- Mizoguchi clan emblem
- Home province: Owari Province
- Parent house: Takeda clan
- Titles: Count (hakushaku)
- Ruled until: 1871 (Abolition of the han system)

= Mizoguchi clan =

Japanese samurai clan

The Mizoguchi clan (溝口氏, Mizoguchi-shi) was a Japanese samurai clan who rose to prominence under the Edo period Tokugawa shogunate. The main branch of the clan ruled as daimyō of Shibata Domain in Echigo Province (100,000 koku) until the Meiji restoration, and was subsequently unbowed with the kazoku peerage title of hakushaku (count).

==Origins and Edo period history==
The Mizoguchi were originally from Owari Province and were a cadet branch of the Takeda clan.
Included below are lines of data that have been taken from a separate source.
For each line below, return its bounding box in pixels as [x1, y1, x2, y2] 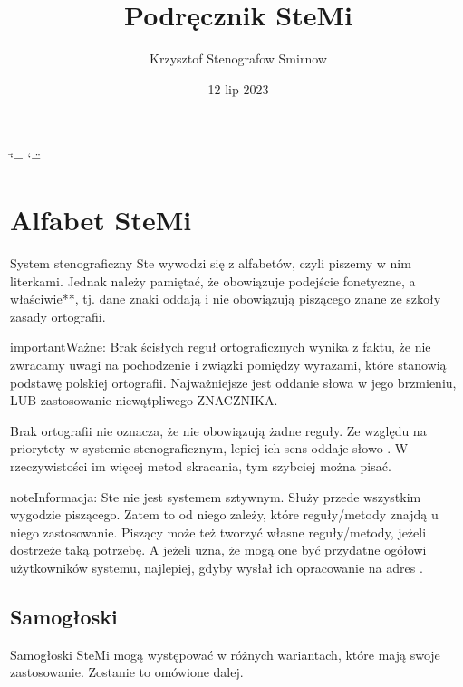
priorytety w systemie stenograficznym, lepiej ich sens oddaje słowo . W [10, 439, 409, 458]
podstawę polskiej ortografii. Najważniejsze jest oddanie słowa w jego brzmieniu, [10, 373, 457, 392]
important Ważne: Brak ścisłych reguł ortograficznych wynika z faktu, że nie [10, 337, 431, 356]
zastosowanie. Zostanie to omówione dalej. [10, 663, 244, 682]
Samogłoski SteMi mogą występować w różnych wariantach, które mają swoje [10, 644, 440, 663]
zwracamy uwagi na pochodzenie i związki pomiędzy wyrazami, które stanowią [10, 355, 447, 373]
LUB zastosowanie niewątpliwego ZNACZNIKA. [10, 391, 278, 410]
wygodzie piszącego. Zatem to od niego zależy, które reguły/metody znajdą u [10, 505, 439, 524]

Mizoguchi Hidekatsu was a retainer of Niwa Nagahide. His abilities came to the attention of Niwa's overlord, Oda Nobunaga, who granted him a 5000 koku fief in what is now Takahama, Fukui. Following Nobunaga's assassination, he entered the service of Toyotomi Hideyoshi and was active at the Battle of Shizugatake against Shibata Katsuie, for which he was granted a 44,000 koku estate in Kaga Province. In 1586, he was recognized by Hideyoshi as an independent daimyō and was even authorized to use the "Toyotomi" surname. During the Japanese invasions of Korea (1592–1598), he remained in Japan as part of the guard of Nagoya Castle. In 1598, he was transferred to Shibata and his kokudaka was increased to 60,000 koku. Following the Battle of Sekigahara, he was confirmed in his holdings by the Tokugawa shogunate.

The Mizoguchi ruled Shibata as tozama daimyō until the Meiji restoration. After the abolition of the han system in 1871, the final daimyō of Shibata, Mizoguchi Naomasa relocated to Tokyo and received the kazoku peerage title of hakushaku (Count) in 1884. The modern city of Shibata, Niigata continues to use the clan emblem of the Mizuguchi clan as its city seal to this day.